I remain resolutely unapologetic about these omissions though. My syllabus will strike a reasonable balance between the ‘theoretical’ and the ‘applied’, and more to the point, it will bring into my classroom, that moral, political, and legal atrocity–mass incarceration–that is not only America’s greatest modern embarrassment but also, in some ways, the most relevant topic of all as far as my students’ lives are concerned.  I’d consider this the strongest reason of all in favor of its displacement of traditional material.

Political Protests And Their Alleged Associated Criminality

In The New Jim Crow: Mass Incarceration in the Age of Colorblindness (New Press, New York, 2012, pp. 40-41), Michelle Alexander writes:

The rhetoric of “law and order” was first mobilized in the late 1950s Southern governors and law enforcement officials attempted to generate and mobilize white opposition to the Civil Rights Movement. In the years following Brown v. Board of Education, civil rights activists used direct-action tactics in an effort to force reluctant Southern states to desegregate public facilities. Southern governors and law enforcement officials often characterized these tactics as criminal and argued that the rise of the Civil Rights Movement was indicative of a breakdown of law and order. Support of civil rights legislation was derided by Southern conservatives as merely “rewarding lawbreakers.”

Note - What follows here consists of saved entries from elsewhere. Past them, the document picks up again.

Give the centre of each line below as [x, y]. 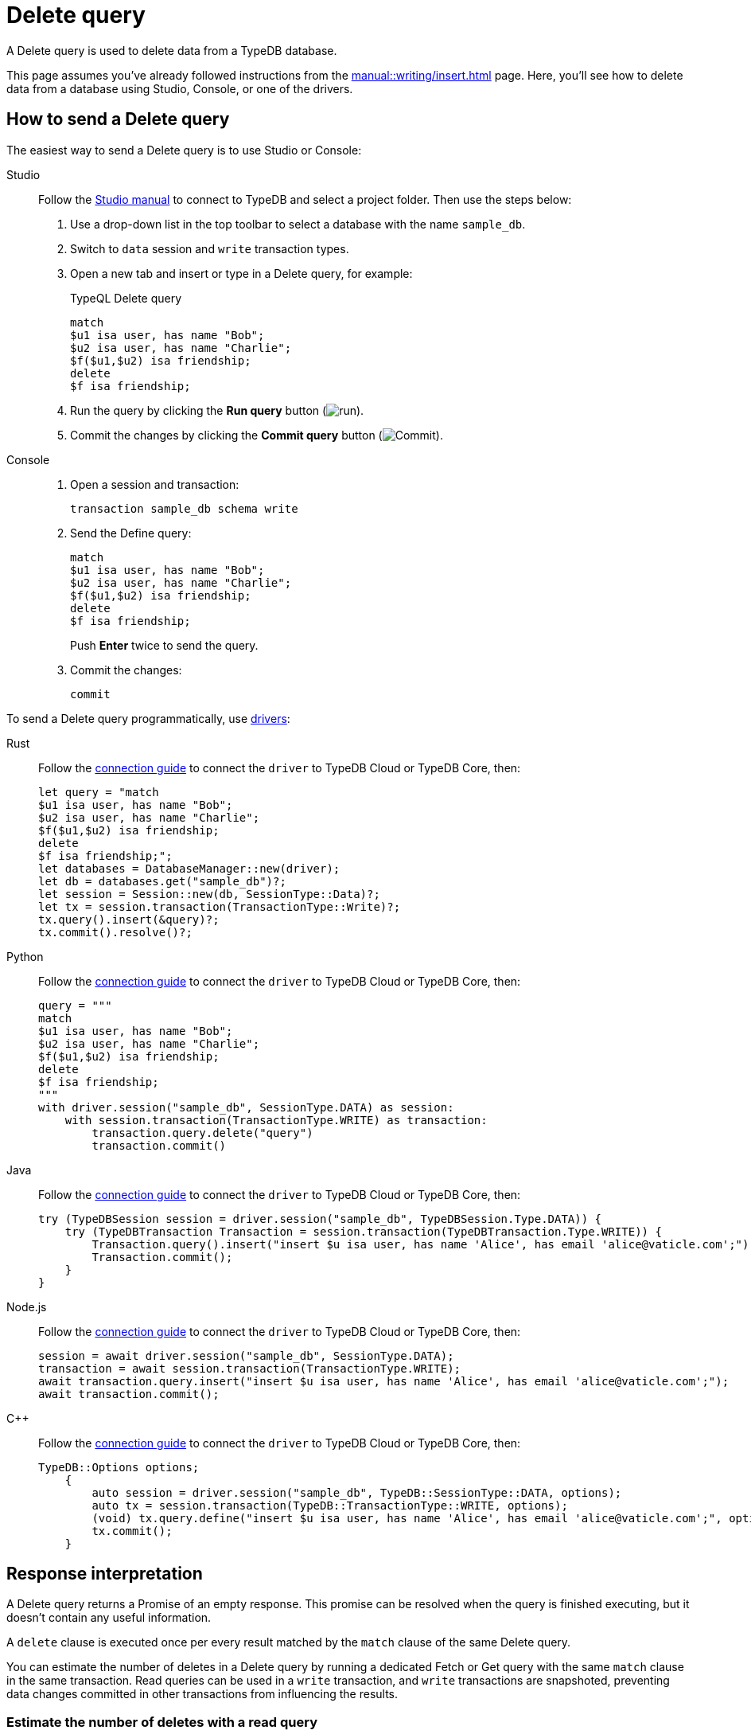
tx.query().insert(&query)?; [129, 919]
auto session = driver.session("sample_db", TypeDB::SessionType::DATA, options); [357, 1492]
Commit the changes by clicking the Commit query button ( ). [257, 435]
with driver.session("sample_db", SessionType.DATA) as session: [246, 1107]
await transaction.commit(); [129, 1394]
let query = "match [99, 792]
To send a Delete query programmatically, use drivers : [148, 718]
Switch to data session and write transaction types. [210, 248]

For more than a decade–from the mid-1950s until the late 1960s–conservatives systematically and strategically linked opposition to civil rights legislation to calls for law and order, arguing that Martin Luther King’s philosophy of civil disobedience was a leading cause of crime. Civil rights protests were frequently depicted as criminal rather than political in nature, and federal courts were accused of excessive lenience. thereby contributing to the spread of crime. In the words of then vice-president Richard Nixon, the increasing crime rate “can be traced directly to the spread of the corrosive doctrine that every citizen possesses an inherent right to decide for himself which laws to obey and  when to disobey them.” Some segregationists went further, insisting that segregation causes crime, citing lower crime rates in Southern states as evidence that segregation was necessary.

Sounds familiar, right?

When you want to make a ‘same as it ever was’ point, you are offered a choice: point to the present and then to the past, or point to the past and then to the present. As an added rhetorical flourish, you could mutter dark imprecations about history repeating itself, the first time as  tragedy and the second as farce.

In a post here a few days ago, I had made note of how the FBI and the Drug Enforcement Administration had reported that the Black Lives Matter movement and its concomitant Ferguson Effect had resulted in an increase in lawlessness and crime rates. (The New York Times had dutifully convened one of its Room for Debate segments to conduct a serious investigation of this ‘report.’)

These ideological tactics–responding to political protests with accusations of criminality–are exceedingly transparent; their pedigree and historical provenance is well-established. Their deployment by reactionary law-enforcement agencies should not be surprising; they possess  an established record of success in these political climes. What should be is the credulity of those who should know better–like for instance, esteemed members of our national media, who, apparently devoid of any historical consciousness whatsoever, faithfully parrot these claims without making note of their deployment in the past. 

As the recent Mall of America protests in Minneapolis show, Black Lives Matter shows no sign of flagging in its efforts; we should expect accusations like the ones above to continue apace.